Pada perang weol satu kemenangan masih ada dipihak cibal, tetapi pada perang weol 2 dimenangkan oleh Todo  sehingga batas  kerajaan adak todo bukan lagi sampai di wae  ras cancar  tetapi sampai jauh ke dekat beo kina (rahong utara).kemudian perang berikutnya adalah perang bea Loli di cibal. Pada perang bea loli cibal kembali kalah . sehingga menurut cerita watu cibal dibawah ke Todo. Setelah itu, Todo Pongkor memperluas  wilayah ke arah timur  di Borong. Maka terjadilah  perang adak tana dena. Akibat perang adak tana dena ini, batas Todo Pongkor meluas hingga Watu Jaji. Pada saat Todo Pongkor konsentrasi  mengikuti perang adak Tana Dena pasukan Nggaeng Cibal melancarkan serangan ke pusat kekuasaan Todo Pongkor. Saat itu terjadi pembakaran  rumah adat Todo Pongkor, yang disebut Tapa Niang Dangka, Poka Niang Wowang. Konon Niang Dangka saat itu  tidak bisa dibakar pasukan dari Nggaeng  Cibal kemudian memperdayai seorang perempuan tua  yang namnya kembang emas saudari dari kraeng mashur nera beang lehang tana bombang palapa untuk mengetahui  mengapa Niang  Dangka tidak bisa dibakar.

Perempuan tersebut kemudian memberitahu Niang Dangka bisa dibakar  bila bisa mengambil jimat yang ada dibubungannya. Pasukan dari Cibal pun mengambil jimat di atas bubungannya.

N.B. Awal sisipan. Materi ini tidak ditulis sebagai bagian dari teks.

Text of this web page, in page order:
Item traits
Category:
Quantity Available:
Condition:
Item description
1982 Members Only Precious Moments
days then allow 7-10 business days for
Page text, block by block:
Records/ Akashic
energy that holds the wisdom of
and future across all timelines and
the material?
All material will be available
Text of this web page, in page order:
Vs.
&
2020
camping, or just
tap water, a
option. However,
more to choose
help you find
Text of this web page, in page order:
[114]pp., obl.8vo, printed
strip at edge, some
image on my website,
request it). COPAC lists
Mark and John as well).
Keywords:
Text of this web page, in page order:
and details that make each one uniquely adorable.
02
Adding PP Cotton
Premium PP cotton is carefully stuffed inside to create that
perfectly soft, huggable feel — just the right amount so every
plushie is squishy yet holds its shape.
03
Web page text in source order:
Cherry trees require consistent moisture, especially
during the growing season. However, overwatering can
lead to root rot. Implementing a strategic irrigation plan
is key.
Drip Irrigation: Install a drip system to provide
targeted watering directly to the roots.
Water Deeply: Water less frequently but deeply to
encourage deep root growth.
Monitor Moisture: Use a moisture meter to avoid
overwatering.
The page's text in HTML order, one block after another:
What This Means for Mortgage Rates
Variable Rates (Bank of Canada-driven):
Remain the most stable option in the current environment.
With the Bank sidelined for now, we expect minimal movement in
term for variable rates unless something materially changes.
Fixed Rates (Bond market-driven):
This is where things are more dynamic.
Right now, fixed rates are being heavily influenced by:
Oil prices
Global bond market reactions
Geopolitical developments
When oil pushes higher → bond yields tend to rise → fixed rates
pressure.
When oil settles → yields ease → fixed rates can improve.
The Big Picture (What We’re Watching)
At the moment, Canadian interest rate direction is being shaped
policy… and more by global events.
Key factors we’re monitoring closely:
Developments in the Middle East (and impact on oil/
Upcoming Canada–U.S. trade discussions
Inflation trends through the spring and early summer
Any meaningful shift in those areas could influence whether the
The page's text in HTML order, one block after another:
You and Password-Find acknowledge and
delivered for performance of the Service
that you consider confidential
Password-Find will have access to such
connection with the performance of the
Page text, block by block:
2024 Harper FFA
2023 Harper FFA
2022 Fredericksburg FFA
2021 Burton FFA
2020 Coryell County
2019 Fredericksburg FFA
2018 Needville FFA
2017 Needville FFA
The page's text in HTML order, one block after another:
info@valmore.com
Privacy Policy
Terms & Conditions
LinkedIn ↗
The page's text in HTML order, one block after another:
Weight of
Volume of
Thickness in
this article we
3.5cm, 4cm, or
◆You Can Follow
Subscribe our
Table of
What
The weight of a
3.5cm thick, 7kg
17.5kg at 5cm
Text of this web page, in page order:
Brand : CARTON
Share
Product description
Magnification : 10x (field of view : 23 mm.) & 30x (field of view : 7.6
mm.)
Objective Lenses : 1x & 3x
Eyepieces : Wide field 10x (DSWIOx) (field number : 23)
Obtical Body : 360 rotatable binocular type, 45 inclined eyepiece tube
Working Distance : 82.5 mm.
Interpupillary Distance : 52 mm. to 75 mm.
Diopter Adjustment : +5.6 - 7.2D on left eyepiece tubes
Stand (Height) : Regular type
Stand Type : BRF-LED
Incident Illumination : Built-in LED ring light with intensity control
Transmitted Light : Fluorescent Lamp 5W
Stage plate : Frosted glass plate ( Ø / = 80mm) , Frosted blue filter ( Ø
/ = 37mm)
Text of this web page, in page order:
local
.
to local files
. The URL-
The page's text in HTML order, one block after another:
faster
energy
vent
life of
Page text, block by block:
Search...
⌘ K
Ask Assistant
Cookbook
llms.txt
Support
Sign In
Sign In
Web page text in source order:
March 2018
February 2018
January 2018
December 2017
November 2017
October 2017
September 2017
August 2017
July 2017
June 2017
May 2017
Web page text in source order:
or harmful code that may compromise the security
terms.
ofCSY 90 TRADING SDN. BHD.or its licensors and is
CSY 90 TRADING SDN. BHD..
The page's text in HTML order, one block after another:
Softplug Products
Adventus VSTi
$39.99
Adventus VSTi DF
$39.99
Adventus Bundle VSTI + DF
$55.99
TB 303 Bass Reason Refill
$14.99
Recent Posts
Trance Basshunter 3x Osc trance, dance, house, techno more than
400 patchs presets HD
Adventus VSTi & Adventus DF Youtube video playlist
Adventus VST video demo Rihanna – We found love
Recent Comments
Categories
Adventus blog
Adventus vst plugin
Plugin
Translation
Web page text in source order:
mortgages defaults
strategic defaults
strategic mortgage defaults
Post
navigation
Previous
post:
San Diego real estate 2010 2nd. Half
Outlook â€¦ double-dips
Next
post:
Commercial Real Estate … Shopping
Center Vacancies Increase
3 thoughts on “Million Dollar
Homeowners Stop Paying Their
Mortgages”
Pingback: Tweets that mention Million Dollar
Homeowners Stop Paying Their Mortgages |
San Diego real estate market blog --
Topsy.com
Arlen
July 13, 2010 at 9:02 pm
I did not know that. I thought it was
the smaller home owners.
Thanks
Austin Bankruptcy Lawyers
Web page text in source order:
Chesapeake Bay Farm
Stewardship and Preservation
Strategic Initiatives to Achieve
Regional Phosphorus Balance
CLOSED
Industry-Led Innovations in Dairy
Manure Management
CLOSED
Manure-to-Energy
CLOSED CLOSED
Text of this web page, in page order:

Sayangnya mereka juga membakar  perempuan yang memebritahu keberadaan jimat tersebut.  Pasukan Cibal berusaha mengembalikan Watu Cibal yang dicaplok pada perang weol II namun tidak bisa diangkat. Sampai sekarang  watu todo  dan watu cibal tertancap bersanding di kampung todo.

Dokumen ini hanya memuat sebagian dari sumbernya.